Evidemment, il y a aussi ce don pour le contact humain, cette impression qu’on pourrait très bien l’inviter chez soi à prendre l’apéro. "C’est un président très français, il a cette réputation de séducteur, il aime la bonne chère, il coche les cases du stéréotype français, reprend Béatrice Gurrey. Mais en politique, il y a ce qu’on appelle le charisme. Pour Chirac, c’est en partie dû à son physique. Mais ça se travaille aussi. Les Chirac ont toujours travaillé de façon méthodique ce contact. Ils ont fait faire des milliers de photos qu’ils renvoyaient dédicacées. Quand les gens faisaient des dons pour le RPR ou l’UMP, ils renvoyaient leur photo avec un petit mot. Ils passaient beaucoup de temps à soigner la communication".

"Avec l’affaire Balladur, il est abandonné de tous, et en France, on adore les gens abandonnés de tous"

D’autant que ce combat-là n’était pas gagné d’avance. Il a fallu quelques coups de pouce avant que celui que certains de ses amis en politique surnommaient "Serre-la-louche" ne finisse par n’attirer que de la sympathie.

"Avant 1993, c’est un ambitieux qui veut tout écraser, qui n’a qu’une ambition c’est l’Elysée, et qui est capable de tout sacrifier pour y arriver, rembobine Christian Delporte. Et puis il y a l’affaire Balladur. Il est abandonné de tous, et en France, on adore les gens abandonnés de tous. Lorsque Chirac est seul, son image se reconstruit et il devient sympathique. Mais il ne l’était pas avant, il faut bien le comprendre".
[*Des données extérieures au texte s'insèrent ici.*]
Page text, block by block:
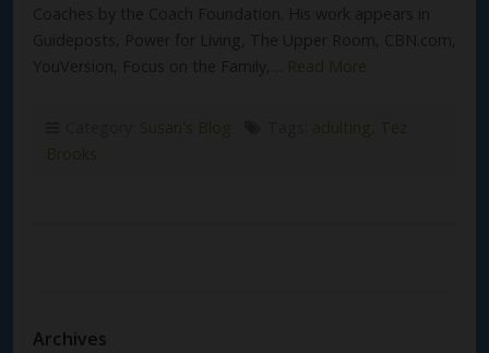
Read More
Susan's Blog adulting Tez
Brooks
Archives

Pour Béatrice Gurrey, "la vie d’un homme c’est un tout, et je pense que ce qui l’emporte dans la balance, c’est plutôt cette personnalité hors du commun et cette vie assez romanesque. Mais le fait que cette avenue soit baptisée Jacques ET Bernadette Chirac, ça dit beaucoup de choses. C’est un couple politique tout à fait exceptionnel". Un couple qui a traversé des tempêtes politiques ou judiciaires qui semblent s’effacer avec le temps dans l’esprit de l’opinion publique. "On oublie toujours tout ça, et on ne retient que ce qui était bien, assure Christian Delporte. Mais on ne retient pas tellement ce qu’il a fait. On retient une certaine image. Cela peut être une image de grandeur pour De Gaulle ou pour Mitterrand. Cela peut être une image de proximité pour Chirac, et peut être pour Hollande dans pas longtemps".